Não há muita controvérsia quanto à natureza das ações praticadas em programas amplos de
redução de custos. Em geral, as pessoas concordam quanto a ser um mal necessário e que
exige coragem, dadas as implicações relacionadas com o futuro da organização.

Não há dúvida quanto à importância de se concentrar nas categorias de custos realmente


importantes; diferenciar os elementos que estão dentro da esfera de domínio daqueles que
não estão; atentar para novos custos que poderão vir junto com as decisões de corte; pedir
sugestões às pessoas diretamente envolvidas nos processos; fazer uso da confiança e
envolvimento com fornecedores que possam ajudar; identificar desperdícios para que sejam
eliminados, esforços duplicados e processos que poderiam ser reformulados ou eliminados;
renegociar contratos; eliminar custos financeiros de compras e do uso de fundos; melhorar o
giro dos estoques; reexaminar condições de tributação; aumentar a produtividade de recursos
materiais e humanos. Busca-se melhoria da gestão de processos, estabelecem-se indicadores
de desempenho relacionados com resultados e com a condução das ações; fixam-se objetivos,
mecanismos e práticas de controle do programa; examinam-se custos menos visíveis,
exploram-se limites quanto às condições de aproveitamento dos recursos disponíveis.

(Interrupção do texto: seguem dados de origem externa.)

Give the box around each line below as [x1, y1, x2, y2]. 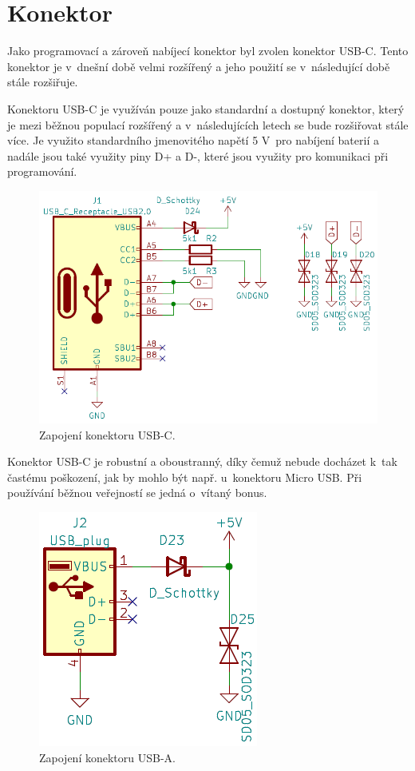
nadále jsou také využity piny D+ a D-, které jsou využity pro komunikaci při [7, 147, 389, 164]
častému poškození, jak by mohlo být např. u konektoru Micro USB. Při [7, 468, 362, 485]
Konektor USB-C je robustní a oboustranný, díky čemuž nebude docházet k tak [7, 453, 397, 470]
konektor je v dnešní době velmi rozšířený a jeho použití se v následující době [7, 58, 390, 74]
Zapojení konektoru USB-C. [39, 426, 176, 443]
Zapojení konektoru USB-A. [39, 749, 176, 765]
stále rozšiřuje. [7, 74, 78, 90]
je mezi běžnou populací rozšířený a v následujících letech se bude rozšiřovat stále [7, 116, 409, 133]

Da mesma maneira, não é incomum que se saiba previamente aonde chegar. A distância na
qual se fixa o ponto de chegada se vincula a problemas conhecidos da organização, que podem
estar associados a fenômenos externos (mudança do comportamento de itens de custos,
escassez de itens adquiridos, ações de um concorrente a estabelecer novo patamar de
concorrência) ou a motivação interna (opção por passar a praticar preços mais competitivos,
mudança na estratégia, deliberação espontânea de operar fazendo mais com menos,
insatisfação com os ganhos presentes ou com a taxa de lucratividade do negócio, necessidade
de abraçar outra fatia do mercado). Elementos assim apontam uma direção quanto ao volume
do efeito desejável. Não raro, pela magnitude das categorias de despesas e pelo exame de seu
comportamento histórico, sabe-se de antemão em quais itens será inevitável ter de trabalhar.

Embora se tenha uma noção do que é possível fazer e aonde se pretende chegar, muitos
programas têm resultados insatisfatórios. Deficiências de planejamento e erros no
estabelecimento de expectativas são percebidos durante a execução; as condições para
realização dos esforços se mostram diferentes do esperado; fatores humanos interferem de
forma não prevista; surgem controvérsias quanto às especificações dos esforços e mesmo
quanto à presença de meios reais para viabilizá-los; objetivos consensados passam a ser
questionados; desdobramentos revelam conseqüências e vinculações não antevistas entre
elementos do processo de gestão. O que fazer para evitar isso?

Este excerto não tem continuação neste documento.